For other two interactions we will contenate year with month as its fraction and week with days as its fraction

In [None]:
data['m_yr'] = data['year'] + data['month']/100
data['week_frac'] = data['week'] + data['dow']/100
data.head()

In [None]:
drop_col = ['sales'] # 'year','day','month','dow','week','store','item',

features = list(data.columns)
for i in drop_col:
    features.remove(i)
    
evaluate_model(data,features)

We have tremendously improved our base model performance by this advance feature engineering. The SMAPE is lowered by almost 60% of it's value at previous step.

## Hyperparameter Tuning:
We will apply standard grid search method to our base model to optimize its important hyperparameters. It helped us to improve the performance further.

In [None]:
h = {'criterion' : ['mse','friedman_mse'],
                   'min_samples_leaf': [1,3,5],
                   'min_samples_split': [2,4,6]
                  }


dtr = DecisionTreeRegressor(random_state=1)
grid = GridSearchCV(dtr, param_grid=h, scoring=smape_score, cv=5, verbose=10, n_jobs =-1)

all_X = data[features]
all_y = np.log1p(data['sales'])
grid.fit(all_X,all_y)
        
pred = grid.predict(data[features])
pred = [max(0,p) for p in pred]

error = smape(all_y,pred,islog=True)

print('SMAPE on Last Step: {:.4f}'.format(error))

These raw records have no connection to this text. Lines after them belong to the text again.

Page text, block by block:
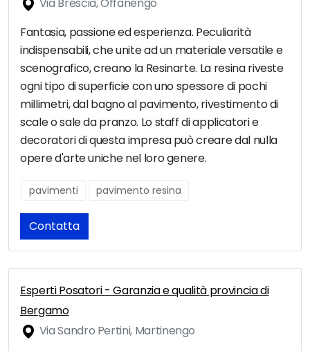
Via Brescia, Offanengo
Fantasia, passione ed esperienza. Peculiarità
indispensabili, che unite ad un materiale versatile e
scenografico, creano la Resinarte. La resina riveste
ogni tipo di superficie con uno spessore di pochi
millimetri, dal bagno al pavimento, rivestimento di
scale o sale da pranzo. Lo staff di applicatori e
decoratori di questa impresa può creare dal nulla
opere d'arte uniche nel loro genere.
pavimenti pavimento resina
Contatta
Esperti Posatori - Garanzia e qualità provincia di
Bergamo
Via Sandro Pertini, Martinengo
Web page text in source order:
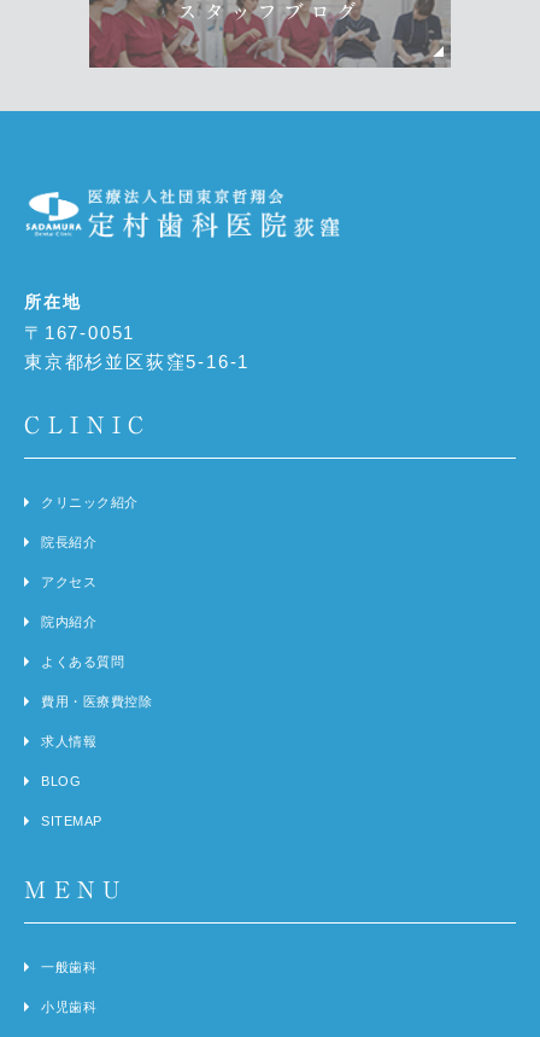
スタッフブログ
所在地
〒167-0051
東京都杉並区荻窪5-16-1
CLINIC
クリニック紹介
院長紹介
アクセス
院内紹介
よくある質問
費用・医療費控除
求人情報
BLOG
SITEMAP
MENU
一般歯科
小児歯科

## Implementation of model for Final Test Set

In [None]:
def transform_feature(df):
    
    # Apply basic feature engineering
    df['month'] = df.index.month
    df['year'] = df.index.year  
    df['dow'] = df.index.dayofweek
    df['day'] = df.index.day
    df['quarter'] = df.index.quarter
    df['week'] = df.index.week
    
    # Apply advance feature engineering
    df['store_item'] = df.apply(encode_feature,axis=1)
    df['m_yr'] = df['year']+df['month']/100
    df['week_frac'] = df['week']+df['dow']/100
    
    return df
    
    

In [None]:
holdout = pd.read_csv('/kaggle/input/demand-forecasting-kernels-only/test.csv',parse_dates =['date'],index_col=['date'])
ids= holdout['id']
holdout = transform_feature(holdout)

pred_h = grid.predict(holdout[features])
pred_h = np.exp(pred_h)-1
pred_h = [max(0,p) for p in pred_h]

submission_df = {'id':ids, 'sales':pred_h}
submission =pd.DataFrame(submission_df)

submission.to_csv('submission.csv',index=False)



**Test score : 14.80 **

## Summary: 
We have implemented store demand forecast which forecast sales of item at different store. We have trained model on five years of data and tested over next three months. Our test SMAPE score is 14.80. The aim of the project is to step by step improvement to our base model through basic to advance feature engineering and hyperparameter tuning. We have started with very simple decision tree regressor model with available feature which provided us SMAPE score 47.66. With feature engineering step we have reduced it to 18.63 and further hyperparameter tuning reduced it to 10.48.